Peringatan HAN 2026 Dipusatkan di Tanjungpinang

Bima J. · 3 min baca · Baru saja · 1 dibaca
Bisik.id
Peringatan HAN 2026 Dipusatkan di Tanjungpinang

Gambar atau konten salah?

Hari Anak Nasional (HAN) 2026 akan jatuh pada Kamis, 23 Juli 2026. Peringatan ini bukan sekadar tanggal di kalender, melainkan pengingat bagi semua pihak bahwa setiap anak Indonesia punya hak untuk hidup, tumbuh, berkembang, dan mendapatkan perlindungan yang layak.

Pemerintah Provinsi Kepulauan Riau menyebutkan bahwa perayaan HAN tahun 2026 akan dipusatkan di Kota Tanjungpinang. Penyelenggaraan tingkat nasional ini menjadi bagian dari upaya memperkuat komitmen pemerintah dalam menciptakan lingkungan yang aman, sehat, inklusif, dan ramah bagi anak-anak.

Konsep yang diusung tahun ini adalah "Main Raya Anak Nusantara". Ide ini menegaskan bahwa anak-anak Indonesia berhak menikmati masa kecil yang bahagia. Mereka butuh ruang bermain yang aman, pendidikan yang layak, dan lingkungan yang mendukung perkembangan fisik, mental, serta sosial mereka.

Dalam pelaksanaannya, HAN 2026 rencananya akan menghadirkan berbagai permainan tradisional. Ini bukan sekadar hiburan, tapi juga sarana edukasi sekaligus upaya melestarikan budaya. Selain itu, Tari Boria, kesenian khas Kepulauan Riau yang sudah memiliki Hak Kekayaan Intelektual (HAKI), akan menjadi salah satu sajian utama. Anak-anak akan dilibatkan sebagai pembuka rangkaian acara.

Sejarah di Balik Tanggal 23 Juli

Penetapan 23 Juli sebagai Hari Anak Nasional punya perjalanan panjang. Tanggal ini dipilih karena bertepatan dengan disahkannya Undang-Undang Nomor 4 Tahun 1979 tentang Kesejahteraan Anak. Regulasi itu menjadi tonggak awal perlindungan hukum terhadap hak dan kesejahteraan anak di Indonesia.

Beberapa tahun kemudian, pemerintah secara resmi menetapkan Hari Anak Nasional melalui Keputusan Presiden Republik Indonesia Nomor 44 Tahun 1984. Keputusan ini ditandatangani pada masa pemerintahan Presiden Soeharto.
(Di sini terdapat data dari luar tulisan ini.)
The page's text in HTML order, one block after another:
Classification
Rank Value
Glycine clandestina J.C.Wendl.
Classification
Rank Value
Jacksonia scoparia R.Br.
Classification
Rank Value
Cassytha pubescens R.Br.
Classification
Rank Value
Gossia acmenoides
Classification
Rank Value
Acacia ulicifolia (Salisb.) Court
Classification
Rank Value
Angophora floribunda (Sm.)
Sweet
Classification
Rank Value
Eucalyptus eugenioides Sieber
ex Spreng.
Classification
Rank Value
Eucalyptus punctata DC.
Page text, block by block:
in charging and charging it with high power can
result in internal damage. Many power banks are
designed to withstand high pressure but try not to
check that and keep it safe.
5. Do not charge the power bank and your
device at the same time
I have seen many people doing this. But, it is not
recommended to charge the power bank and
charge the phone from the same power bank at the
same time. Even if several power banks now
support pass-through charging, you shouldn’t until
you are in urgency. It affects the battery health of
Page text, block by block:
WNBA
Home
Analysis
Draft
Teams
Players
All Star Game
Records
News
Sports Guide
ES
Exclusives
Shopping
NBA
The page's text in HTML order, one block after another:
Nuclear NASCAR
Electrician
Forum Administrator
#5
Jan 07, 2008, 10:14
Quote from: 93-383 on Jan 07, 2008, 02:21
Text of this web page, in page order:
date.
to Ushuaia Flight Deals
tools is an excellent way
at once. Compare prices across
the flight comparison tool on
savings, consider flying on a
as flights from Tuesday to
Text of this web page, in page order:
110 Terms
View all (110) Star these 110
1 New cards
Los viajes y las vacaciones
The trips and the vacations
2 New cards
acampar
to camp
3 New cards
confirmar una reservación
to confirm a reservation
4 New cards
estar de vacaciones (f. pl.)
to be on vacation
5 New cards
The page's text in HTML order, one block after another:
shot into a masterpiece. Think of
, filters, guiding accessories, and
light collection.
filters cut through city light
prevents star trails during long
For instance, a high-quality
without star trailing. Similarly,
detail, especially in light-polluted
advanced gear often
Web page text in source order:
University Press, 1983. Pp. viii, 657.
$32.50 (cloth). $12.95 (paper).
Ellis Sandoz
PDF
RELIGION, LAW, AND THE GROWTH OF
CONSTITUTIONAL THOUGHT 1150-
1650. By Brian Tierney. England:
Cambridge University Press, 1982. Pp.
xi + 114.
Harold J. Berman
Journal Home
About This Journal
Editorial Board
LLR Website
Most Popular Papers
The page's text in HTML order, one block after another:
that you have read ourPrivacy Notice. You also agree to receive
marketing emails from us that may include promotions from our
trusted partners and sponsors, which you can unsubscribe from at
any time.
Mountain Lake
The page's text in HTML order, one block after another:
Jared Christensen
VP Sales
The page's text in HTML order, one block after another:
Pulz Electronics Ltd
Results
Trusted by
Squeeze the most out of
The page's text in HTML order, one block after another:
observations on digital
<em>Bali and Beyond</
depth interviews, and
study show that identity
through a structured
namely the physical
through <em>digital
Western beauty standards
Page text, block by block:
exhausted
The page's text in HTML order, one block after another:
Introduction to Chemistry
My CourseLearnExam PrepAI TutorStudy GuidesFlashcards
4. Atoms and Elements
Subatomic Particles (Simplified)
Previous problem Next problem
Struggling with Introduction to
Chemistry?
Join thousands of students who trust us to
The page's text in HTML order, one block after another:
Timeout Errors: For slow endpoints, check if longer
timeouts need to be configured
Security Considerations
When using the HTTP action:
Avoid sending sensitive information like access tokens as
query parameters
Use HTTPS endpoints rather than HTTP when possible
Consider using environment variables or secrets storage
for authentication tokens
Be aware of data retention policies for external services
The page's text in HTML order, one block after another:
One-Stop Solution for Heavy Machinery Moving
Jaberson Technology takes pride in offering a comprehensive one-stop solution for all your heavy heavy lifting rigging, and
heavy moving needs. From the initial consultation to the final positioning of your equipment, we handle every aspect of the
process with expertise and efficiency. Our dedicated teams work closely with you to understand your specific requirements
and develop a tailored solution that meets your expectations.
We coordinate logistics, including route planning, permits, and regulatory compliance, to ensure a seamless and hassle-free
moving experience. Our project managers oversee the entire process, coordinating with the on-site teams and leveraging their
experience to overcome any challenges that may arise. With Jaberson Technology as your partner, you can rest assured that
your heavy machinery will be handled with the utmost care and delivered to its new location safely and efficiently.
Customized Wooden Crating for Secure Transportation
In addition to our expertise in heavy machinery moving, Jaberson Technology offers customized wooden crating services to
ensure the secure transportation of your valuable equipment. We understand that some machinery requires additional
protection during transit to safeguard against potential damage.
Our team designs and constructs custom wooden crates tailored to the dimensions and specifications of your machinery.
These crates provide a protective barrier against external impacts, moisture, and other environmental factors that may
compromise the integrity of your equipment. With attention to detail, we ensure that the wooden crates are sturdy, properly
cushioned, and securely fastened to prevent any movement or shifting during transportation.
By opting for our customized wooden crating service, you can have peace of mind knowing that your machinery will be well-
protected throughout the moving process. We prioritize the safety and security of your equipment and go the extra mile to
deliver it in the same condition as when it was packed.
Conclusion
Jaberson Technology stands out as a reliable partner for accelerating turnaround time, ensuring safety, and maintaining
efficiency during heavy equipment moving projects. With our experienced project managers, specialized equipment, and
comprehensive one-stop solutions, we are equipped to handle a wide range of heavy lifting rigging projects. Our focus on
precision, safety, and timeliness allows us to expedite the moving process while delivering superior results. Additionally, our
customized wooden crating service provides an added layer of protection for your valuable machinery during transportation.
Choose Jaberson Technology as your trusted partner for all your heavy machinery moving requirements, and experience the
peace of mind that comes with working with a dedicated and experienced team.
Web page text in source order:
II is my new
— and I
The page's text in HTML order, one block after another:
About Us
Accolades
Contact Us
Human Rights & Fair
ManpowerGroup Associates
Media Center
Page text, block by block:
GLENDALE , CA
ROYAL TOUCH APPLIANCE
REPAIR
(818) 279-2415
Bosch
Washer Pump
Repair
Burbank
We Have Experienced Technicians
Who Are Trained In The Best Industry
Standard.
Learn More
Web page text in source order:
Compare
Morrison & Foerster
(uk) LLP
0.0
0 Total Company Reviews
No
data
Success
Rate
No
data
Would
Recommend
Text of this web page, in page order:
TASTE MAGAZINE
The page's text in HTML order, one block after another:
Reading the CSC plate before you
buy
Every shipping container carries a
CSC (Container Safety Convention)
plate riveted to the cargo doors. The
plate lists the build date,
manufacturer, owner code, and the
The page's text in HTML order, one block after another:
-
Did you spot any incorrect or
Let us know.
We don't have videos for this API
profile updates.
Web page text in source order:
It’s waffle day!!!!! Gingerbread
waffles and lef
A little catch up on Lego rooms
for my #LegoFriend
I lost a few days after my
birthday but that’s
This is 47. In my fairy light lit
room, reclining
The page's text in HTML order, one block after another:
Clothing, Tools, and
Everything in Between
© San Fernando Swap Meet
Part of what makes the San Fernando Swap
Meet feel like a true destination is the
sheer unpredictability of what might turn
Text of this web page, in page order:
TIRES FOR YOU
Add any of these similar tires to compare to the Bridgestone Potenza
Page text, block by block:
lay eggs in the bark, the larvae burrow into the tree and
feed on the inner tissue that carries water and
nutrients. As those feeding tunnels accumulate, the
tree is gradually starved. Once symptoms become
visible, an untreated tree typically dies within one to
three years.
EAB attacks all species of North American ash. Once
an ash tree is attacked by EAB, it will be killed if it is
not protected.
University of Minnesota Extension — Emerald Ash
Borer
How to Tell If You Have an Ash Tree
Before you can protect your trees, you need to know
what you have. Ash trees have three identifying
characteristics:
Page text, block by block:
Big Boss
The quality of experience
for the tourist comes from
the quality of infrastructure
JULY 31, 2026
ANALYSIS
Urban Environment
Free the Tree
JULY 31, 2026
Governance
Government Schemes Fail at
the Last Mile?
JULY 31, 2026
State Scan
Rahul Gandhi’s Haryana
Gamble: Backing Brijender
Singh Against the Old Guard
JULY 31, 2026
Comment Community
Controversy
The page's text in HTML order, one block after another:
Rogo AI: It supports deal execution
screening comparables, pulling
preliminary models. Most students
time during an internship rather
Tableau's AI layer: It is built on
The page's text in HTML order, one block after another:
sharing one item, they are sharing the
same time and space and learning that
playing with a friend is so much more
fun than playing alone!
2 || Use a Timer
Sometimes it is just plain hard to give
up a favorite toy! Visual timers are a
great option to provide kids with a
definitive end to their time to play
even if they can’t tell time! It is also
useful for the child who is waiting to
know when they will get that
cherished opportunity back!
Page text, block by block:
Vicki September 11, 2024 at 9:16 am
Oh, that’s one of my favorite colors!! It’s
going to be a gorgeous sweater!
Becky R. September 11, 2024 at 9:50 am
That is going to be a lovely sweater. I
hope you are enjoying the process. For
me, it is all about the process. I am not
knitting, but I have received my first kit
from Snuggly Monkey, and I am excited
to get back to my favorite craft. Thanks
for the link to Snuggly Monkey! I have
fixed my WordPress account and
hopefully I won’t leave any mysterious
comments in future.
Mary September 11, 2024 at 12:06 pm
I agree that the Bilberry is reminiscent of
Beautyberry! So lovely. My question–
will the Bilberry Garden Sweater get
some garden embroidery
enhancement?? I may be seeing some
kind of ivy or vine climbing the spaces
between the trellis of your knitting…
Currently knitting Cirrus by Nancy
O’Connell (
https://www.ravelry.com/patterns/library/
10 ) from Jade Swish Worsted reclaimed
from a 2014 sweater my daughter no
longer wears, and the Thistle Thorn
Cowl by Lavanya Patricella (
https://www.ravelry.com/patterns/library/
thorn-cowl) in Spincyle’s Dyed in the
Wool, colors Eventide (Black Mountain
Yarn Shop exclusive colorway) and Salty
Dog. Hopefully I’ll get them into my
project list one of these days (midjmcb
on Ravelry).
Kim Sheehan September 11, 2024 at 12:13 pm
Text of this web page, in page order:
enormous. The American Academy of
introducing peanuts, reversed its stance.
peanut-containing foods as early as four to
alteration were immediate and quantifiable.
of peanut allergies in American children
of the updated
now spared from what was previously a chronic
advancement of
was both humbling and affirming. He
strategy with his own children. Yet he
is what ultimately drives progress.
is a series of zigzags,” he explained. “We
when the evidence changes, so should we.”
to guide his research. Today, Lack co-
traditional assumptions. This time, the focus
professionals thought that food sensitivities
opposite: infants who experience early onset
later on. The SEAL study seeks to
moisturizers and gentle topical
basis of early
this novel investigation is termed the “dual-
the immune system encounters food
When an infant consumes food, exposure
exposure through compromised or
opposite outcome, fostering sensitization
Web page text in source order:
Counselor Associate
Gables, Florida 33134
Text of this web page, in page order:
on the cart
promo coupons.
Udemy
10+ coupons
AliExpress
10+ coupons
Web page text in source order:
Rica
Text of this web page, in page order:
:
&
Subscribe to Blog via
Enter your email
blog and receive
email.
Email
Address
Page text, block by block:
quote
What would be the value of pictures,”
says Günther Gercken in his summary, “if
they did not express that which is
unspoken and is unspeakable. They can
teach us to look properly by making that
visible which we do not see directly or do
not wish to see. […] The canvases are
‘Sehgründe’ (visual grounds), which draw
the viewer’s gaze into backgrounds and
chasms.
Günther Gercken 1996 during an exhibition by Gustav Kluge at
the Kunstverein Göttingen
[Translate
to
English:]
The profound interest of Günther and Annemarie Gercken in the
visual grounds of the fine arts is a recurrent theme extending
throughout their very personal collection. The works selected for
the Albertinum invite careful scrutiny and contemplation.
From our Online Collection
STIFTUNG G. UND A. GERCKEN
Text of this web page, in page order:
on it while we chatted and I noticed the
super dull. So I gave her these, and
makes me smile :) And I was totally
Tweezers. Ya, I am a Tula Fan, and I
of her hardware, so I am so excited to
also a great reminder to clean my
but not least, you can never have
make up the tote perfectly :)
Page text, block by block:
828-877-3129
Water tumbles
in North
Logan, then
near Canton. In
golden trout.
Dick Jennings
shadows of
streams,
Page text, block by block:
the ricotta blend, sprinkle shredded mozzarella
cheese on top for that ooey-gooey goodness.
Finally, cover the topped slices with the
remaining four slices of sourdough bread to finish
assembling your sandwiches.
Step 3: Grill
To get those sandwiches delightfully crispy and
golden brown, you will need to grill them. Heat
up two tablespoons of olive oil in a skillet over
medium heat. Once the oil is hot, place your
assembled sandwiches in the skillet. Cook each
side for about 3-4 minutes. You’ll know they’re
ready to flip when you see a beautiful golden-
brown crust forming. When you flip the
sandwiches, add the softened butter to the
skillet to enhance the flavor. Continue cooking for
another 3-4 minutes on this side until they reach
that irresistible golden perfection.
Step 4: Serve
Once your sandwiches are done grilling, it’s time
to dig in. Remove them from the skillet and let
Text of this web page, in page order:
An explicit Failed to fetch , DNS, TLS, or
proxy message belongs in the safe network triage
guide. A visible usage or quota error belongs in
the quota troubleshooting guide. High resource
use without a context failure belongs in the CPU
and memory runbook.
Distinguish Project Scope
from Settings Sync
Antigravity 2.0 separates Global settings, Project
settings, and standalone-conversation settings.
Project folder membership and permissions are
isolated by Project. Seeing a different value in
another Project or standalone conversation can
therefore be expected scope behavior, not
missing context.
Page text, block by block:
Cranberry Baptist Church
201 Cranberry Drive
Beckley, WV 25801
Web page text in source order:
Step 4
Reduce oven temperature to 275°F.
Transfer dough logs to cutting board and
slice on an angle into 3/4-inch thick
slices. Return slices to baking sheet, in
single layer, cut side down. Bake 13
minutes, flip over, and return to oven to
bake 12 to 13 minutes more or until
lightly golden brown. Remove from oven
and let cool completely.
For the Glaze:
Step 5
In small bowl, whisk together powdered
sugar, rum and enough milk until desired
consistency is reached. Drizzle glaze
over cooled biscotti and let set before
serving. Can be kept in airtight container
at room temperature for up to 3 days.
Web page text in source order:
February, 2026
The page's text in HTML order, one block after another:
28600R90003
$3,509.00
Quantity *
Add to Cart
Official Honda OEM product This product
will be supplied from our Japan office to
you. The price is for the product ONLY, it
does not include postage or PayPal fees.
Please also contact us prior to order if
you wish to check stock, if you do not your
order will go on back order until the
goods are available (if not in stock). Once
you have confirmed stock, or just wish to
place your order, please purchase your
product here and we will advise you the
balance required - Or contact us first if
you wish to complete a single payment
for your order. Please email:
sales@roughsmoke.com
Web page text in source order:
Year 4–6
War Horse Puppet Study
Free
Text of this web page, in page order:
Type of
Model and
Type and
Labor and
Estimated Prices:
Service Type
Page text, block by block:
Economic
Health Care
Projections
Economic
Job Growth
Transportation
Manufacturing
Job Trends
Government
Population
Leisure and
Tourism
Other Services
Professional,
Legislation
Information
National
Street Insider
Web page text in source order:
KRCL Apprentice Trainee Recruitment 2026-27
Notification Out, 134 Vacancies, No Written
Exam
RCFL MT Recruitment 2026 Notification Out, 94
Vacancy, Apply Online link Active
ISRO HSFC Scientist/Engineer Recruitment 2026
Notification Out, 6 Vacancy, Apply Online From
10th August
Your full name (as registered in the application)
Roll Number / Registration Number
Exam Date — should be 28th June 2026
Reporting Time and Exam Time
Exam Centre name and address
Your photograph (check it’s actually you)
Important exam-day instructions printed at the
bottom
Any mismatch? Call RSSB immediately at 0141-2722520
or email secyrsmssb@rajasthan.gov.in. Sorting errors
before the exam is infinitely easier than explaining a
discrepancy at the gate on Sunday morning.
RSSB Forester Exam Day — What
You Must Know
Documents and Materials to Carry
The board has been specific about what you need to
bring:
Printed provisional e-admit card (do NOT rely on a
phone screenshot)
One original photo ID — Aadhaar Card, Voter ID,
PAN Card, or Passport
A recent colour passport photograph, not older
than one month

Sejak saat itu, setiap 23 Juli diperingati sebagai Hari Anak Nasional.

Tujuannya jelas: meningkatkan kesadaran seluruh elemen bangsa bahwa anak bukan hanya generasi penerus. Mereka adalah individu yang punya hak untuk mendapatkan perlindungan, pendidikan, pelayanan kesehatan, dan kesempatan berkembang secara optimal.

Seiring waktu, tema Hari Anak Nasional terus berubah mengikuti tantangan yang dihadapi anak-anak Indonesia. Tapi tujuan utamanya tetap sama: memperkuat pemenuhan hak anak dan mendorong terciptanya lingkungan yang aman, inklusif, dan mendukung tumbuh kembang mereka.

Apa Makna di Balik Peringatan Ini?

Hari Anak Nasional bukan sekadar peringatan tahunan. Ini adalah pengingat bahwa pemenuhan hak anak adalah tanggung jawab bersama. Mulai dari keluarga, sekolah, masyarakat, hingga pemerintah.

Makna itu tercermin melalui berbagai upaya untuk memastikan setiap anak memperoleh kesempatan yang sama. Mereka berhak mengakses pendidikan, layanan kesehatan, dan perlindungan dari kekerasan, eksploitasi, diskriminasi, maupun perundungan.

Lebih dari itu, Hari Anak Nasional juga menjadi momentum untuk memperkuat partisipasi anak dalam berbagai kebijakan yang berkaitan dengan kehidupan mereka. Anak tidak lagi dipandang hanya sebagai objek perlindungan. Mereka adalah subjek yang memiliki suara dan berhak menyampaikan pendapat sesuai usia dan tingkat perkembangannya.

Pada akhirnya, investasi terhadap kesejahteraan anak adalah investasi bagi masa depan bangsa. Anak-anak yang tumbuh sehat, terlindungi, dan memperoleh pendidikan yang baik akan menjadi fondasi bagi pembangunan Indonesia di masa mendatang.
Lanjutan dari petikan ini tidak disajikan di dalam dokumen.